Walking Really Can Help

Walking Really Can Help


You may think you’ve heard all of the benefits of walking, including:

  • lower blood glucose
  • lower blood pressure
  • lower levels of stress and depression

But new findings from the “Nurses’ Health Study,” conducted by Harvard Medical School, show that women especially can benefit from walking, and even from standing and walking around at home instead of sitting. This large study of women and health also offers some information about what helped women choose and stick with walking for exercise. Researchers found that women who lived in safe areas with neighbors close by were more likely to walk. But even if you do not live where you can easily or safely walk, you can walk around the inside of your house, on a treadmill or in a mall. You can also ask a family member or a neighbor to walk with you. Or, take a walk on your lunch break with a co-worker.

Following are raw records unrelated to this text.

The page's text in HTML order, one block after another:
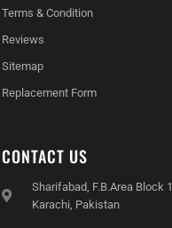
Terms & Condition
Reviews
Sitemap
Replacement Form
CONTACT US
Sharifabad, F.B.Area Block 1,
Karachi, Pakistan
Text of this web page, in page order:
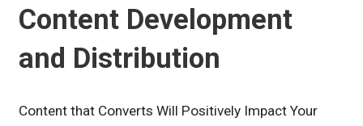
Content Development
and Distribution
Content that Converts Will Positively Impact Your
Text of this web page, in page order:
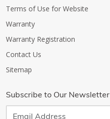
Terms of Use for Website
Warranty
Warranty Registration
Contact Us
Sitemap
Subscribe to Our Newsletter
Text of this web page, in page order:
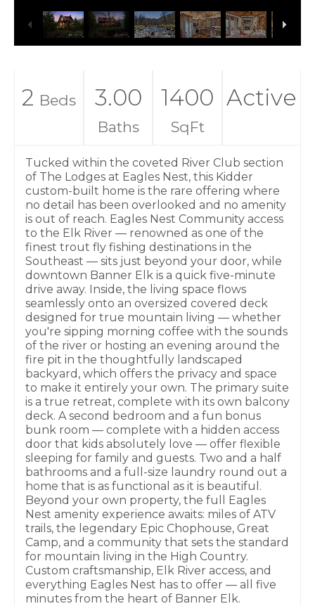
2 Beds 3.00
Baths
1400
SqFt
Active
Tucked within the coveted River Club section
of The Lodges at Eagles Nest, this Kidder
custom-built home is the rare offering where
no detail has been overlooked and no amenity
is out of reach. Eagles Nest Community access
to the Elk River — renowned as one of the
finest trout fly fishing destinations in the
Southeast — sits just beyond your door, while
downtown Banner Elk is a quick five-minute
drive away. Inside, the living space flows
seamlessly onto an oversized covered deck
designed for true mountain living — whether
you're sipping morning coffee with the sounds
of the river or hosting an evening around the
fire pit in the thoughtfully landscaped
backyard, which offers the privacy and space
to make it entirely your own. The primary suite
is a true retreat, complete with its own balcony
deck. A second bedroom and a fun bonus
bunk room — complete with a hidden access
door that kids absolutely love — offer flexible
sleeping for family and guests. Two and a half
bathrooms and a full-size laundry round out a
home that is as functional as it is beautiful.
Beyond your own property, the full Eagles
Nest amenity experience awaits: miles of ATV
trails, the legendary Epic Chophouse, Great
Camp, and a community that sets the standard
for mountain living in the High Country.
Custom craftsmanship, Elk River access, and
everything Eagles Nest has to offer — all five
minutes from the heart of Banner Elk.
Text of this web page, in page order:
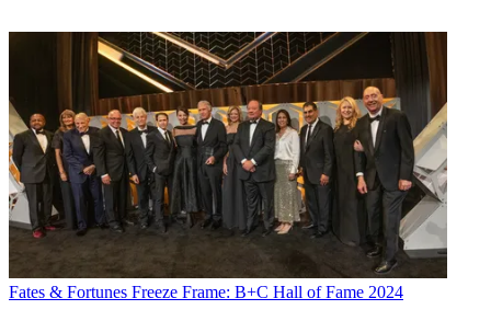
Subscribe to our newsletter
Crown Mediaannounced Monday that its three-year-old SVOD
service, Hallmark Movies Now, has surpassed 1 million paid
subscribers.
Hallmark Movies Now charges subscribers $5.99 a month for full
access to the programing libraries of Hallmark Channel, Hallmark
Movies & Mysteries and Hallmark Hall of Fame, plus some original
content.
Also Read: Hallmark Movies: Everything You Need to Know
About the Middle-America-targeted Brand's Quest to Take Over
Video Streaming
Fates & Fortunes Freeze Frame: B+C Hall of Fame 2024
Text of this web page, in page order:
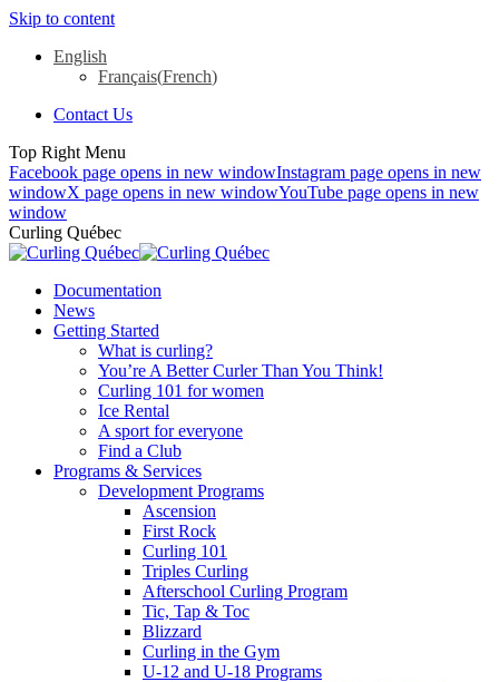
Skip to content
English
Français(French)
Contact Us
Top Right Menu
Facebook page opens in new windowInstagram page opens in new
windowX page opens in new windowYouTube page opens in new
window
Curling Québec
Documentation
News
Getting Started
What is curling?
You’re A Better Curler Than You Think!
Curling 101 for women
Ice Rental
A sport for everyone
Find a Club
Programs & Services
Development Programs
Ascension
First Rock
Curling 101
Triples Curling
Afterschool Curling Program
Tic, Tap & Toc
Blizzard
Curling in the Gym
U-12 and U-18 Programs
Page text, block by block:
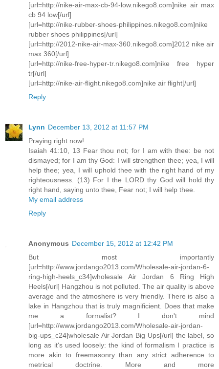
[url=http://nike-air-max-cb-94-low.nikego8.com]nike air max
cb 94 low[/url]
[url=http://nike-rubber-shoes-philippines.nikego8.com]nike
rubber shoes philippines[/url]
[url=http://2012-nike-air-max-360.nikego8.com]2012 nike air
max 360[/url]
[url=http://nike-free-hyper-tr.nikego8.com]nike free hyper
tr[/url]
[url=http://nike-air-flight.nikego8.com]nike air flight[/url]
Reply
Lynn December 13, 2012 at 11:57 PM
Praying right now!
Isaiah 41:10, 13 Fear thou not; for I am with thee: be not
dismayed; for I am thy God: I will strengthen thee; yea, I will
help thee; yea, I will uphold thee with the right hand of my
righteousness. (13) For I the LORD thy God will hold thy
right hand, saying unto thee, Fear not; I will help thee.
My email address
Reply
Anonymous December 15, 2012 at 12:42 PM
But most importantly
[url=http://www.jordango2013.com/Wholesale-air-jordan-6-
ring-high-heels_c34]wholesale Air Jordan 6 Ring High
Heels[/url] Hangzhou is not polluted. The air quality is above
average and the atmoshere is very friendly. There is also a
lake in Hangzhou that is truly magnificient. Does that make
me a formalist? I don't mind
[url=http://www.jordango2013.com/Wholesale-air-jordan-
big-ups_c24]wholesale Air Jordan Big Ups[/url] the label, so
long as it's used loosely: the kind of formalism I practice is
more akin to freemasonry than any strict adherence to
metrical doctrine. More and more
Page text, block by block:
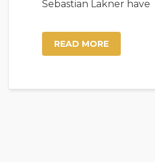
Sebastian Lakner have
READ MORE
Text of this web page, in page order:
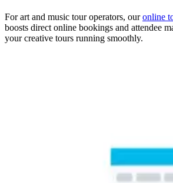
For art and music tour operators, ouronline
boosts direct online bookings and attendee
your creative tours running smoothly.
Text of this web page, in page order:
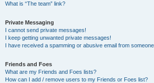
What is “The team” link?
Private Messaging
I cannot send private messages!
I keep getting unwanted private messages!
I have received a spamming or abusive email from
Friends and Foes
What are my Friends and Foes lists?
How can I add / remove users to my Friends or Foes list?
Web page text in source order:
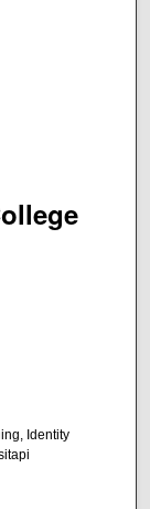
Identity
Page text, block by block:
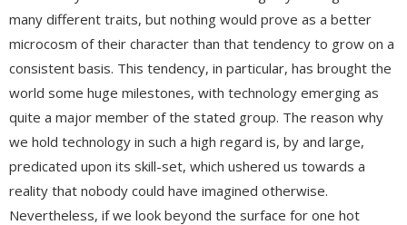
many different traits, but nothing would prove as a better
microcosm of their character than that tendency to grow on a
consistent basis. This tendency, in particular, has brought the
world some huge milestones, with technology emerging as
quite a major member of the stated group. The reason why
we hold technology in such a high regard is, by and large,
predicated upon its skill-set, which ushered us towards a
reality that nobody could have imagined otherwise.
Nevertheless, if we look beyond the surface for one hot
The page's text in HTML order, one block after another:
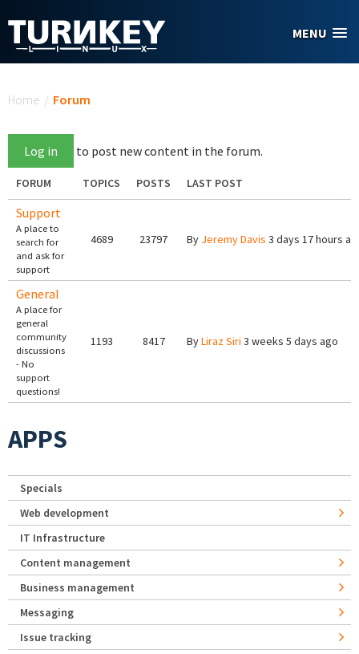
MENU
Home / Forum
Log in to post new content in the forum.
FORUM TOPICS POSTS LAST POST
Support
A place to
search for
and ask for
support
4689 23797 By Jeremy Davis 3 days 17 hours
General
A place for
general
community
discussions
- No
support
questions!
1193 8417 ByLiraz Siri 3 weeks 5 days ago
APPS
Specials
Web development
IT Infrastructure
Content management
Business management
Messaging
Issue tracking

Walking is an activity that most people can do, and it can add to both the length and quality of your life. Start with 10 to 15 minutes and try to walk faster and for a longer amount of time each week.




Did you know that walking lowers both blood glucose and insulin resistance? The Nurses’ Health Study showed that walking briskly for 30 minutes each day lowers the risk of diabetes by 30 percent. Standing or walking around the house for two hours a day lowered the risk for diabetes by 12 percent and obesity by 9 percent. And walking for one hour each day lowers the risk of obesity by 24 percent. On the other hand, sitting at work, driving or watching TV for long periods raised the risk for type 2 diabetes.


Women with type 2 diabetes who exercised, including brisk walking for more than 4 hours per week, had about a 40 percent lower risk of heart disease. Women who walked faster had less risk. This means that walking helps to prevent heart disease, which is the leading cause of death among people with diabetes.


This study defined healthy aging as long life combined with good memory, good physical ability, good mental health and no major chronic diseases. Women who were part of this study who walked for 90 minutes each week maintained their memory over time better than those who did not. They also increased their chances of healthy aging by about 15 to 20 percent.


Women who walked for five hours per week had a 9 percent lower risk of breast cancer compared with women who did not exercise. In addition, women who walked three to five hours per week after they were diagnosed with breast cancer were at a 50 percent lower risk of death from their disease.

Women who walked more than one hour per week had about a 30 percent lower risk for colon cancer. Women who walked at least five hours per week had about a 20 percent lower risk for colon polyps, which can lead to colon cancer. Walking faster lowered the risk for both colon polyps and colon cancer.